One thing that happens periodically is that I start a process from an interactive shell, discover that it takes longer than expected, and then want to know how long it took. Basically it’s a retrospective need to have run “time whatever” that I discover after the process has been running for long enough that I don’t want to restart it. My current procedure in such situations is to run ps from another session to discover when it started and then type date to display when it ends.

A quick test with strace showed that bash uses the wait4() system call to determine when a process ends, but passes NULL as the last parameter. If it passed the pointer to a struct rusage then it would have the necessary data.

I think it would be a really good feature for a shell to allow you to type something like “echo $TIME_LAST_CMD” to see how long the last command took. For the common case where you aren’t interested in that data it would only involve an extra parameter to the wait4() system call, a small amount of memory allocated for it, and to store yet another environment variable in it’s list.

A quick Google search didn’t show any way of filing wishlist bugs against Bash and I don’t think that this is a real bug as such so I haven’t filed a bug report. If anyone reads my blog and has some contact with the Bash people then please pass this idea along if you think it’s worthy of being included.

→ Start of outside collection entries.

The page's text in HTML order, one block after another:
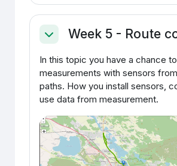
AhendaWeek 5 - Route
In this topic you have a chance
measurements with sensors
paths. How you install sensors,
use data from measurement.

6 comments to Timing Processes

  • Anonymous

    Seconded; I often find myself wanting this as well.

    Why not file a wishlist bug in Debian, so it doesn’t get lost?

  • Not that you’re looking to switch shells, but one of the things I love about tcsh is that I can set the variable $time to a number (I use 3 myself), and any command I run that takes more than that many CPU seconds will print the output of the ‘time’ command after it completes. It would be nicer if the threshold was measured in wall clock seconds, but I’ll take what I can get.

  • Leandro Penz

    I don’t know about bash, but in zsh it is quite simple using the precmd and preexec hooks:

    precmd() {
    [[ -t 1 ]] || return
    [[ -n “$PROC_NAME” ]] && [[ $(( $SECONDS – $PROC_START )) -gt 5 ]] && echo $PROC_NAME took $(( $SECONDS – $PROC_START )) seconds
    PROC_NAME=
    }

    preexec() {
    [[ -t 1 ]] || return
    PROC_START=$SECONDS
    PROC_NAME=$2
    }

  • milosh

    The configuration of zsh provided by grml does that: whenever a command takes more than 5 seconds. It relies on zsh’s extended_history (which saves the timestamp of the beginning of each command).

  • Corsac

    The zsh variable you want is: REPORTTIME=2 (all jobs running for more than 2 secs are reported)

  • I found a way to *almost* accomplish this with the PROMPT_COMMAND in bash. I set it to a function that includes this snippet:

    LASTCMDTIME=`history 1 | awk ‘BEGIN {FS=” “} {print $2,$3,$4}’
    echo “Prev cmd: $LASTCMDTIME”

    Since I also have the current time in the prompt, I can see how long a command was running for.